“People seem ready for artificial intelligence (AI) in just about every aspect of their lives,” says Aleksander Mądry, associate professor in the Department of Electrical Engineering and Computer Science and leader of the Center for Deployable Machine Learning. “But what drives my work is the question: Is AI ready for us?”
Mądry and his group seek to uncover the key principles underlying the modern machine learning at the forefront of current AI use, with a particular focus on system robustness and reliability. “Many of the intended applications for AI, such as analysis of health care data or autonomous driving, are high-stakes situations—if you make a mistake, human lives are endangered,” Mądry observes. “We need the systems that use AI to be dependable and tamper-resistant.”
Building such systems, however, is a challenge. “Until recently,” Mądry points out, “our focus was on getting machine learning algorithms to work at all.
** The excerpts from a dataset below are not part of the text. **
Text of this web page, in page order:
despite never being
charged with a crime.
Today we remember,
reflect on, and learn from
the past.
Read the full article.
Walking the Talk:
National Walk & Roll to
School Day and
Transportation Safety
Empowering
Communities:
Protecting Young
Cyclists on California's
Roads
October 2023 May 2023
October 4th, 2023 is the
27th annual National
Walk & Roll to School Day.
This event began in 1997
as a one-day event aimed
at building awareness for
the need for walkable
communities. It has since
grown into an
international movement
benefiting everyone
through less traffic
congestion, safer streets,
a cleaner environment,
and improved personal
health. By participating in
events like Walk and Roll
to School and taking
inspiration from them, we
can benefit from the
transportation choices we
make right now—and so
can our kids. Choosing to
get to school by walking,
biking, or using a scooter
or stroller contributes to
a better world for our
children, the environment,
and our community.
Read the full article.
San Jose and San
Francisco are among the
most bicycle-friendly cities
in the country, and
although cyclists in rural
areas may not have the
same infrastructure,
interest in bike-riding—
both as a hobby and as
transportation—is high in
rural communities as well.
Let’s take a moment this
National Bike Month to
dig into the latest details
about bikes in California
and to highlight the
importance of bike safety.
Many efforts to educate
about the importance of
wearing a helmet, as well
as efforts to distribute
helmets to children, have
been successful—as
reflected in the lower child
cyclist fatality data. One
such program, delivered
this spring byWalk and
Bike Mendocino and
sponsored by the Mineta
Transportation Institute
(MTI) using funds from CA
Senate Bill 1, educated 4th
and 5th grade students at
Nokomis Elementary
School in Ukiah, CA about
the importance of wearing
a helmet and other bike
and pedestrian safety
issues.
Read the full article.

Now that this goal has been largely achieved, the attention shifts to questions of resilience and worst-case performance.”
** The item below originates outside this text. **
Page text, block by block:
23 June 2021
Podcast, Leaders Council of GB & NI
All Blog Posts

AI systems are extremely brittle, so even a small perturbation in the input data can dramatically degrade performance. Mądry and his team “want to grasp how much reliability and robustness we can build into machine learning models,” he says, “and what other features we might need to sacrifice to get there.”
Mądry notes that there are many societal and ethical implications of AI, citing, for example, problems that have emerged in resume screening by AI technologies. “Companies thought it would make hiring impartial, but it reinforced the biases and negatives that they were trying to avoid,” he says. “One resume screening tool came to the conclusion that the two most important factors predicting job performance are being named Jared and playing lacrosse in high school!”
Mądry emphasizes that researchers and engineers need to be mindful of confidentiality and of preventing the malicious use of data. Ultimately, he wants AI to be more accessible. “Right now, the average person can’t use AI without special training,” he remarks, “and this does not need to be the case. It’s time to develop AI 2.0—AI that is truly ready to be broadly and safely deployed in the real world.”